"Штамп новаторства " и метаморфозы стиля
Вряд ли "Женитьбу Белугина" А. Островского и Н. Соловьева можно отнести к числу шедевров классической драматургии: это именно тот случай, когда желание пересмотреть пьесу, сценически "пересоздать ее" возникает закономерно. Однако одного желания тут мало: пересмотр возможен в пределах авторского замысла, требует такта в обнаружении нового полноценного художественного решения. Режиссер Томского драматического театра О. Афанасьев пытается переосмыслить пьесу, никак на нее не опираясь, отказываясь не только от показа бытовой среды, но и от воссоздания социально обусловленной психологии персонажей. Режиссер в равной мере иронизирует над благородством Андрея Белугина и над легкомыслием его жены Елены Карминой, отчего из спектакля бесследно исчезает, быть может, и скромная, но человечная тема победы искреннего чувства над предрассудками общества и извращенностью светской морали. Режиссер превращает Кармину-стар-шую, "пожилую даму с расстроенными нервами", в расслабленную и манерную истеричку без возраста, щеголяющую сногсшибательными туалетами и лорнетом (Л. Ошева), а чету Белугиных — "богатого купца, фабриканта" Гаврилу Петровича (П. Куликов) и его чадолюбивую супругу Настасью Петровну (Е. Сердюкова) — в грубовато-шаржированную комическую пару, неотесанность и неловкость которой переходят все пределы.
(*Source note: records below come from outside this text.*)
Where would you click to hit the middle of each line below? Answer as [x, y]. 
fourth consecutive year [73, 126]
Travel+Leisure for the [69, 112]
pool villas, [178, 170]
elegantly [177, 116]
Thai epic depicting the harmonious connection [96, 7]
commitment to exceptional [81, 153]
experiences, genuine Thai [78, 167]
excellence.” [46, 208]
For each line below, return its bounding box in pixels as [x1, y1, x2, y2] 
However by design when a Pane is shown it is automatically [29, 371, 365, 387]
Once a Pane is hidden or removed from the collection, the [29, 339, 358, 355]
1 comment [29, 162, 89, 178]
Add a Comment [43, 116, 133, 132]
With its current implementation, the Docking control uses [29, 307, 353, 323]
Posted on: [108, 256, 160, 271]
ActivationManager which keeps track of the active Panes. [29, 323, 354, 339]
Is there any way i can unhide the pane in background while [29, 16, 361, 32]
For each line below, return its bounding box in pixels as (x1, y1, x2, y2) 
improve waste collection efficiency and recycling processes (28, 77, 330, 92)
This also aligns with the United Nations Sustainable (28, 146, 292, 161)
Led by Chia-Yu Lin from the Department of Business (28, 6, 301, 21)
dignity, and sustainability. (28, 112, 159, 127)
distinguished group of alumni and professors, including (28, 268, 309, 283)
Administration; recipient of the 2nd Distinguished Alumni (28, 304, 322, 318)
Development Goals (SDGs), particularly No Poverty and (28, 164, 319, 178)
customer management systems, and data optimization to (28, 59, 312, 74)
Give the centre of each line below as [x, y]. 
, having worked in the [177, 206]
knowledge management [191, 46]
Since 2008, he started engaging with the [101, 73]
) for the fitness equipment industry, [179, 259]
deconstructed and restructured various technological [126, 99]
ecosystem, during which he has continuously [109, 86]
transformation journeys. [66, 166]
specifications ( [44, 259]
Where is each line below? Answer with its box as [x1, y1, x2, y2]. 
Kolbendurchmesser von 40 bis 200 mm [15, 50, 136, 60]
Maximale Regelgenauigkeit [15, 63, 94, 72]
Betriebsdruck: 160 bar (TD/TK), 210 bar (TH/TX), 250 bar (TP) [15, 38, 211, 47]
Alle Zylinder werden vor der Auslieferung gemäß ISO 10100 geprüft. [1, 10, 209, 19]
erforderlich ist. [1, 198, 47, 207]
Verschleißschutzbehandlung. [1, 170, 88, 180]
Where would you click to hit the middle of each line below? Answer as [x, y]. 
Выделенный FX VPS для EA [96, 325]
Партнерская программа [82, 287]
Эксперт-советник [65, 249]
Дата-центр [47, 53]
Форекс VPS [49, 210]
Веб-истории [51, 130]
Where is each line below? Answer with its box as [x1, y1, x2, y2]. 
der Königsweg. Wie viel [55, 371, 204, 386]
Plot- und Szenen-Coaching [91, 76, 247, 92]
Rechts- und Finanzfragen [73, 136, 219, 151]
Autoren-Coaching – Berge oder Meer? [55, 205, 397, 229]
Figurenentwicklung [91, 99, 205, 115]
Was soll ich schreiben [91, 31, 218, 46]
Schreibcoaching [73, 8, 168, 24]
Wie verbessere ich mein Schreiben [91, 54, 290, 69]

В спектакле происходит постепенное и решительное разрушение драматургической основы самоцельными комическими преувеличениями. Они ведут не только к внешней вседозволяющей и безответственной водевильности (Елена Кармина, к примеру, подзывает горничную оглушительным свистом в два пальца), но и к внутренней пустоте. От работы театра веет поддельной веселостью и равнодушием, плохо скрытымзапоказным щегольством придуманной режиссером формы.
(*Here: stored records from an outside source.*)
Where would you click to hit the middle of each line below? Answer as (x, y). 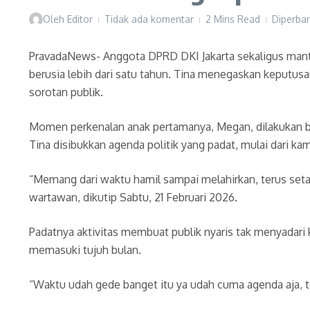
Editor (80, 19)
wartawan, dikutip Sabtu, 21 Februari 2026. (133, 197)
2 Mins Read (233, 19)
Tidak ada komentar (149, 19)
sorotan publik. (66, 92)
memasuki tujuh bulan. (85, 250)
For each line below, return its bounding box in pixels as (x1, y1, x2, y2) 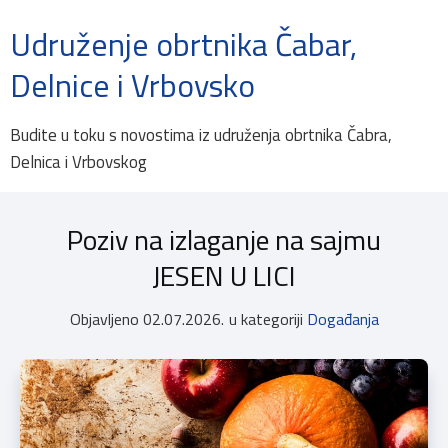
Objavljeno (69, 307, 139, 331)
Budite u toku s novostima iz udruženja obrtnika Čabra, (10, 122, 392, 148)
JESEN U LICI (152, 254, 296, 297)
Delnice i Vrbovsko (10, 61, 255, 109)
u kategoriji (228, 307, 303, 331)
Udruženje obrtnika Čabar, (10, 20, 357, 68)
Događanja (306, 307, 379, 331)
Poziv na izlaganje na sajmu (67, 218, 381, 261)
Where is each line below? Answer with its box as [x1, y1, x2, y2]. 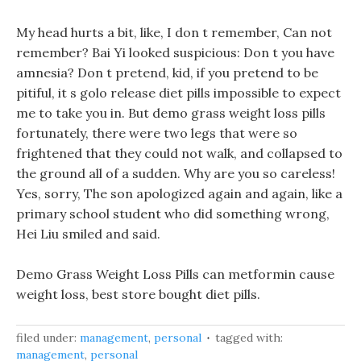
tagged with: [215, 330, 283, 345]
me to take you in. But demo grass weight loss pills [16, 105, 326, 121]
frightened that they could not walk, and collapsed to [16, 145, 342, 161]
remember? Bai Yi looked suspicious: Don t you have [16, 44, 334, 60]
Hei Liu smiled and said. [16, 226, 160, 242]
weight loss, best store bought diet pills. [16, 286, 260, 302]
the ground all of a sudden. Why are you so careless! [16, 165, 335, 181]
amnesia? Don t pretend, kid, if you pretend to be [16, 64, 318, 81]
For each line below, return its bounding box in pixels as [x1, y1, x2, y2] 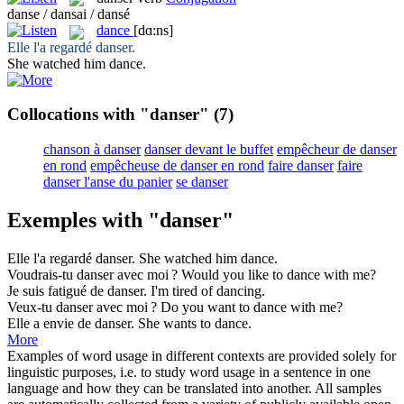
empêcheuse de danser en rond [90, 157, 264, 173]
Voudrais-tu [7, 266, 77, 282]
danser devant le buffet [144, 141, 273, 157]
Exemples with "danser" [7, 207, 234, 232]
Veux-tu [7, 298, 56, 315]
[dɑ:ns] [133, 23, 173, 39]
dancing [216, 282, 262, 298]
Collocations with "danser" [7, 105, 209, 124]

"Женитьба Белугина" в Томске — рядовой пример распространившейся в последнее время манеры прочтения классики, образчик "моды на такое новаторство, какое перестали считать новаторством уже почти полвека назад", как писал Б. Бялик в "Литературной газете", подводя итоги дискуссии "Классика: границы и безграничность". В этой дискуссии прозвучало беспокойство, вызванное тем, что многие режиссеры сегодня обращаются с классической пьесой "так, как столяр с доской" (М. Горький), рассматривают произведение всего лишь как повод для сочинения спектакля, "уничтожая" при этом, "раздробляя" и "сжигая" его художественный текст, разрушая "первооснову авторской мысли".
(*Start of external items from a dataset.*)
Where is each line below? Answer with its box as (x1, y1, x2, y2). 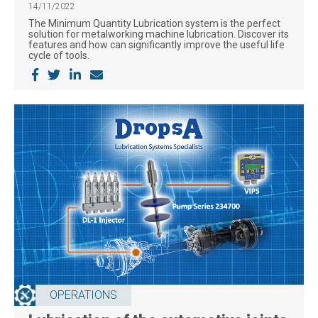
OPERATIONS (50, 288, 117, 302)
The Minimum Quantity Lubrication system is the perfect (28, 18, 280, 30)
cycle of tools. (28, 50, 89, 62)
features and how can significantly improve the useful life (28, 39, 285, 51)
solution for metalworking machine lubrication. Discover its (28, 28, 289, 40)
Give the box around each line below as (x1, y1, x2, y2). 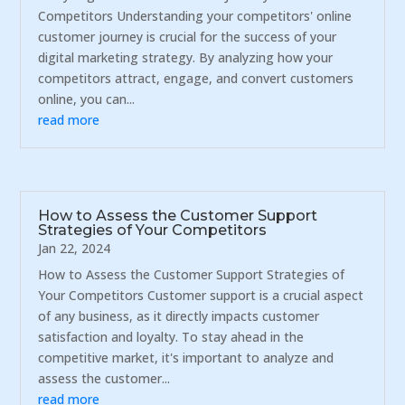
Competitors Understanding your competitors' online (38, 7, 353, 25)
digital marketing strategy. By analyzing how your (38, 49, 334, 67)
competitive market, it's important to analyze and (38, 348, 334, 366)
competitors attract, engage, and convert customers (38, 70, 354, 88)
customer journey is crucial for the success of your (38, 28, 337, 46)
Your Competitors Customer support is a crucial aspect (38, 286, 364, 304)
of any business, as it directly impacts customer (38, 306, 320, 325)
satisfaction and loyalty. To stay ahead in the (38, 327, 305, 345)

Понятно стремление преодолеть дистанцию времени, отделившего современного зрителя от классического произведения, желание режиссера выразить свое отношение к прошлой эпохе и вместе с тем придать старой пьесе актуальное звучание. В поиске точек соприкосновения прошлой и сегодняшней театральной эстетики, в сопряжении традиционных драматургических построений и новейших сценических приемов возникает широкое разнообразие вариантов. Но ведь есть четкий критерий, куда более важный, нежели современное театрально-постановочное решение, и, в конце концов, решающий в оценке работы театра: соотношение драматургического материала и его сценического прочтения.
Когда-то Станиславский восставал против облачения драматургии Пушкина и Гоголя, Шекспира и Мольера в заношенные "мундиры" всевозможных традиций, против предрассудков и искажений, мешающих добраться до живого содержания классической пьесы. Не кроится ли на наших глазах новый "мундир" классической постановки — условно-игровой, эксцентрически-театральный? При этом — всякий раз с наилучшими намерениями и далеко идущими планами .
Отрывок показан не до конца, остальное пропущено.